Bangladesh is the 3rd biggest tobacco growing country in the southeast Asia region of the WHO (after India and Indonesia). Land under tobacco cultivation had seen a substantial rise in Bangladesh during 2008 and 2015, but now dedicated efforts of the Bangladesh government have led to success in farmers choosing not to grow tobacco, but rather opt for cultivating other crops. Bangladesh has ratified the global tobacco treaty (formally called the WHO Framework Convention on Tobacco Control or FCTC), Article 17 of which calls upon governments to promote economically viable alternatives for tobacco workers, growers and individual sellers.
According to the WHO, farmers in India, Sri Lanka, Bangladesh, and Indonesia are gradually taking to alternate crops that are equally or more profitable. One of the reasons for farmers giving up tobacco cultivation is the high input costs and declining domestic and international demand.
Tobacco Cultivation Control Policy of Bangladesh, 2017, has set targets to reduce tobacco cultivation at all stages by 2040. In early 2020, Bangladesh Bank notified all its branches not to sanction loans for tobacco farming- both contractual or direct. It is also increasing credit flow to farmers switching to alternative crops.
Several surveys have already identified alternative crops for different cropping seasons and for different geographical areas. Alternatives include French beans, potato, melon, sweet gourd, chilli, eggplant, groundnut, tomato, wheat, garlic, masur, mustard and leafy amaranthus, radish, coriander, okra, bitter gourd, beans, spinach and cabbage.

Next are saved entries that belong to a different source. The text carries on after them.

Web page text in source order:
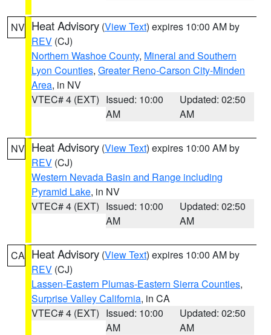
NV Heat Advisory (View Text) expires 10:00 AM by
REV (CJ)
Northern Washoe County, Mineral and Southern
Lyon Counties, Greater Reno-Carson City-Minden
Area, in NV
VTEC# 4 (EXT) Issued: 10:00
AM
Updated: 02:50
AM
NV Heat Advisory (View Text) expires 10:00 AM by
REV (CJ)
Western Nevada Basin and Range including
Pyramid Lake, in NV
VTEC# 4 (EXT) Issued: 10:00
AM
Updated: 02:50
AM
CA Heat Advisory (View Text) expires 10:00 AM by
REV (CJ)
Lassen-Eastern Plumas-Eastern Sierra Counties,
Surprise Valley California, in CA
VTEC# 4 (EXT) Issued: 10:00
AM
Updated: 02:50
AM

A report stated that farmers in water-scarce northern Bangladesh are shifting away from tobacco to grow tea, sunflower and mustard, which use less water and offer greater profits.
Strengthening leadership commitment
This Mayor’s Summit aimed to enhance mayors’ leadership role by prioritizing prevention of tobacco use, TB and NCDs, within the framework of strategic and operational planning, as well as in policy, fiscal, and legislative instruments. There need to be strong mechanisms to ensure that mayors and leaders at local level are held accountable for safeguarding the development and implementation of public health policies from undue influence of unhealthy commodity industries. This will involve promoting transparency, enforcing strict guidelines, and cultivating strong public-private partnerships to effectively implement programmes, while also monitoring their performance and effectiveness.